Contreras, like many Latinos, is unabashedly devoted to the taste he grew up with, a spicy pork recipe with roots in the Southwest.
"Hmm? How do I put this diplomatically?" Contreras says, choosing his words carefully. "When I've tasted some other cultures' tamales, I guess because I'm used to what I'm used to, it was a little too off-the-beaten path for me."
Trust me, I understand the pride and prejudice that tamales can engender. Recently, I had to hold myself from snarling back at a commenter on a blog post who called Guatemalan tamales "lousy." (Yup, I'm Guatemalan.) Many years ago, I briefly considered breaking off relations with a dear Mexican-American friend after she dismissed the bite of Guatemalan-style tamale I offered her with a sour grimace. Perhaps she hadn't realized that we Guatemalans put our tamales on a green-leaf-lined pedestal.
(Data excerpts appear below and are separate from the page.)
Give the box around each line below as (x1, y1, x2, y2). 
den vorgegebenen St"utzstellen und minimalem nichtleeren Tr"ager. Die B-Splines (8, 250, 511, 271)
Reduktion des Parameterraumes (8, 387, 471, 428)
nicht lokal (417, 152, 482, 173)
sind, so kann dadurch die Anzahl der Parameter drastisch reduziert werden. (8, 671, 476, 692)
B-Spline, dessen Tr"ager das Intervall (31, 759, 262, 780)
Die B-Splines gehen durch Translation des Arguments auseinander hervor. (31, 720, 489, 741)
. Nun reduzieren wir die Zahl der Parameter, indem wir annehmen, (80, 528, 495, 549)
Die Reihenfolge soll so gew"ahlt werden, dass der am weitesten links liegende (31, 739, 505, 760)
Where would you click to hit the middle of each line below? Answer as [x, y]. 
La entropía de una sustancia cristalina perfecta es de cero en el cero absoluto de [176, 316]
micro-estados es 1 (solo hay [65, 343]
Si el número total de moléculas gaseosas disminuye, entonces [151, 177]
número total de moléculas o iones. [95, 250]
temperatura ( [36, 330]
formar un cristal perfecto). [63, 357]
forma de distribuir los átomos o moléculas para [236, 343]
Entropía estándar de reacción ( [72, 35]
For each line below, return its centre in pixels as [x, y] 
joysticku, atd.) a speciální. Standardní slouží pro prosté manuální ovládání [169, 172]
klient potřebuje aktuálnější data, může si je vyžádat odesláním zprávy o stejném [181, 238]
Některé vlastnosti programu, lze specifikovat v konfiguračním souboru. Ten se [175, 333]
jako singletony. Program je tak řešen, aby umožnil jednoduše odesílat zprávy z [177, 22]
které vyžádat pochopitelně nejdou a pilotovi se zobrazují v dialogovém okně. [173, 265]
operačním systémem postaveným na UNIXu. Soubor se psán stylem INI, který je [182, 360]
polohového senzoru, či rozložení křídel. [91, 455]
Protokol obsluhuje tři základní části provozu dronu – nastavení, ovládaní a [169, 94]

Like their Mexican counterparts, Guatemalan tamales come in many variations. But the archetypal Guatemalan tamale is made with creamy smooth masa that's cooked prior to boiling, and stuffed with chicken or pork in a red tomato sauce, with bell peppers, olives and capers. Each is savored slowly as the true luxury that it is — scooping more than one tamale onto your plate at a time is considered bad form.
The taste is amazing – but it's also quite a departure from that of the Mexican-style, cornhusk-wrapped concoctions that are most frequently encountered in the U.S. Which is why I decided to forgive my friend for her desecration of the dish. After all, taste preferences are formed early, and in this country, it is Mexican tamales whose roots run broadest and deepest.
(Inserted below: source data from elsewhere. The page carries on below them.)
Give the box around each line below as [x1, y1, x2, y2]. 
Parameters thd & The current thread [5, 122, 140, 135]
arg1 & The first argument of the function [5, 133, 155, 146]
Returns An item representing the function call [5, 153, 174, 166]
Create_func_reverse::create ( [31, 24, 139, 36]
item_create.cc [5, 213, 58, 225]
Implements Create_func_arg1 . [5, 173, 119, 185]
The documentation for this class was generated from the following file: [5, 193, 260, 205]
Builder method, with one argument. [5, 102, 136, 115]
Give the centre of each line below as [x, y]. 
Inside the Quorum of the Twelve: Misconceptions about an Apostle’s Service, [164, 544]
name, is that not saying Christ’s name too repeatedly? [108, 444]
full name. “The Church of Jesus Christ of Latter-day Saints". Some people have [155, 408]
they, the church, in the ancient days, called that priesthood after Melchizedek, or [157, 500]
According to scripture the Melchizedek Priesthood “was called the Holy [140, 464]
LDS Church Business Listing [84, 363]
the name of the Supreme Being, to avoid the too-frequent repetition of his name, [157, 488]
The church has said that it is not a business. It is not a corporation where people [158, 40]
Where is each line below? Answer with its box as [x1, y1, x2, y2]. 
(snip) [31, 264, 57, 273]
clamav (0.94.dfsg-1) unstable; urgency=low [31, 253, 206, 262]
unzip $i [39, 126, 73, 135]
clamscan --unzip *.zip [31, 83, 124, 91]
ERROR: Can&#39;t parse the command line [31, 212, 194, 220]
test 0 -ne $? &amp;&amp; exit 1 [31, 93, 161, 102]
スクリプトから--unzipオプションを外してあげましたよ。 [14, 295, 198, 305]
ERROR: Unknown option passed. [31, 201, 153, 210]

This Christmas Eve morning, my sisters and I will get dozens of tamales from a Guatemalan immigrant who makes them for us in the suburbs of Washington, D.C. None of us have time – or frankly, the know-how – to craft the savory tamales that remind us of our childhood in Guatemala City. So we've sought out those who can recreate the taste of home.
And that, ultimately, is the secret ingredient inside each tamale: tradition and memory.